### What to produce
Please print out the entries below unchanged and skip the images.
:: Data extract ::
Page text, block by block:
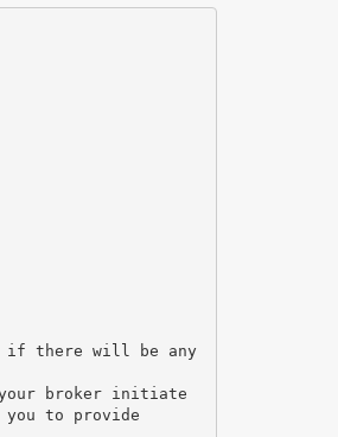
if there will be any
broker initiate
you to provide
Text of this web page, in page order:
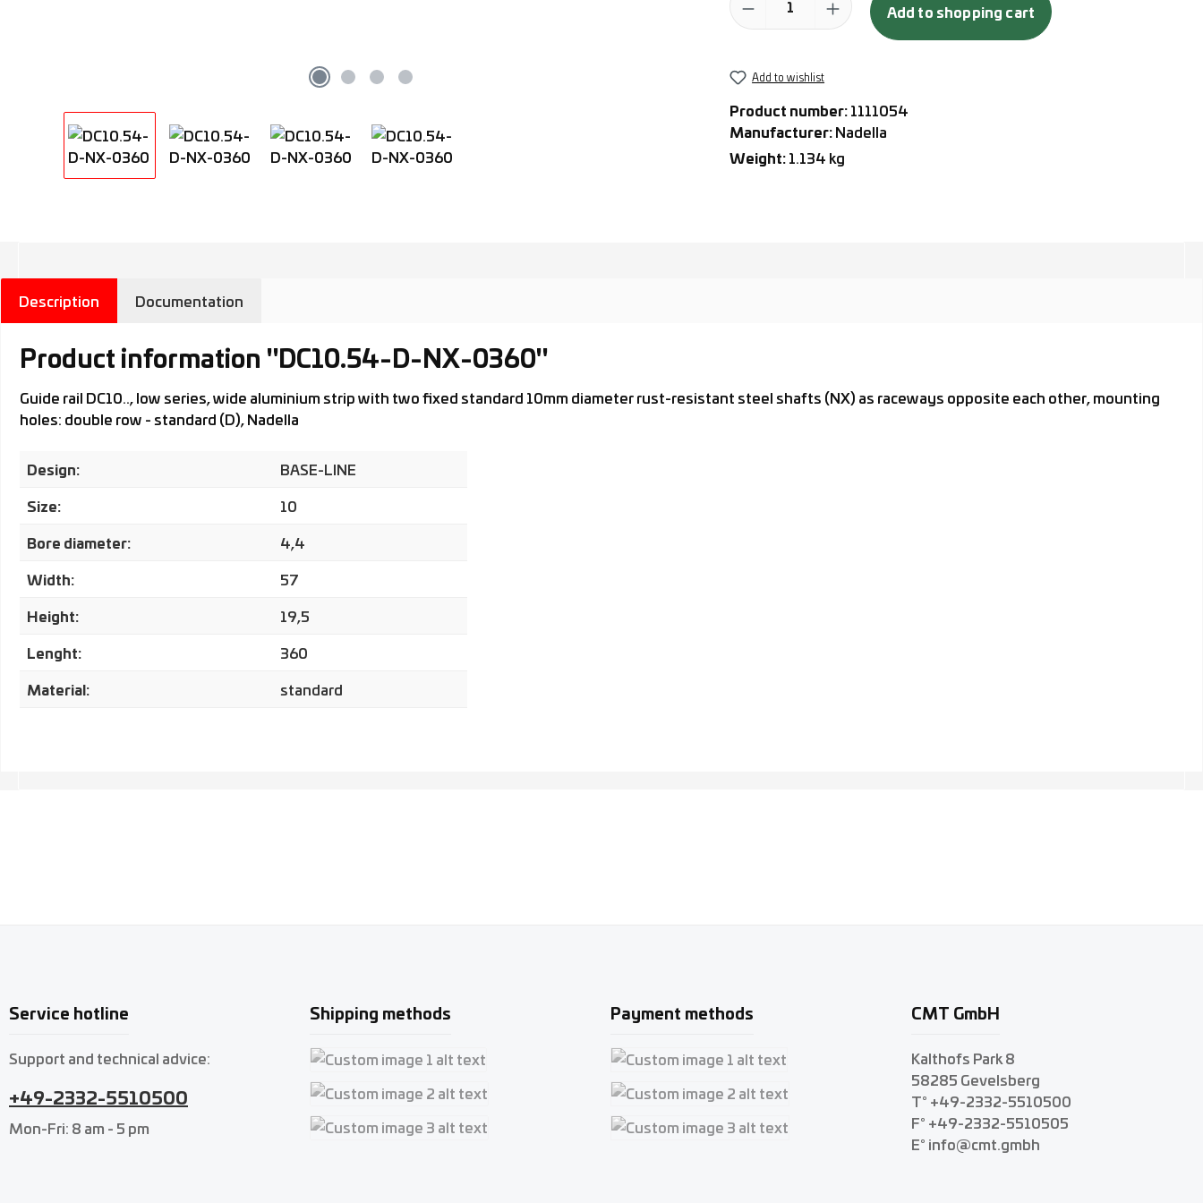
Add to shopping cart
Add to wishlist
Product number:1111054
Manufacturer:Nadella
Weight:1.134 kg
Description Documentation
Product information "DC10.54-D-NX-0360"
Guide rail DC10.., low series, wide aluminium strip with two fixed standard 10mm diameter rust-resistant steel shafts (NX) as raceways opposite each other, mounting
holes: double row - standard (D), Nadella
Design: BASE-LINE
Size: 10
Bore diameter: 4,4
Width: 57
Height: 19,5
Lenght: 360
Material: standard
Service hotline
Support and technical advice:
+49-2332-5510500
Mon-Fri: 8 am - 5 pm
Shipping methods
Custom image 1
Custom image 2
Payment methods
Custom image 1
Custom image 2
CMT GmbH
Kalthofs Park 8
58285 Gevelsberg
T° +49-2332-5510500
F° +49-2332-5510505
E° info@cmt.gmbh
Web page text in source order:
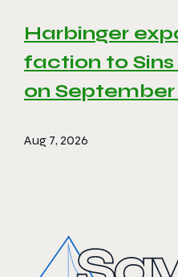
:::
### Response area
Page text, block by block:
if there will be any
broker initiate
you to provide
Text of this web page, in page order:
Add to shopping cart
Add to wishlist
Product number:1111054
Manufacturer:Nadella
Weight:1.134 kg
Description Documentation
Product information "DC10.54-D-NX-0360"
Guide rail DC10.., low series, wide aluminium strip with two fixed standard 10mm diameter rust-resistant steel shafts (NX) as raceways opposite each other, mounting
holes: double row - standard (D), Nadella
Design: BASE-LINE
Size: 10
Bore diameter: 4,4
Width: 57
Height: 19,5
Lenght: 360
Material: standard
Service hotline
Support and technical advice:
+49-2332-5510500
Mon-Fri: 8 am - 5 pm
Shipping methods
Custom image 1
Custom image 2
Payment methods
Custom image 1
Custom image 2
CMT GmbH
Kalthofs Park 8
58285 Gevelsberg
T° +49-2332-5510500
F° +49-2332-5510505
E° info@cmt.gmbh
Web page text in source order:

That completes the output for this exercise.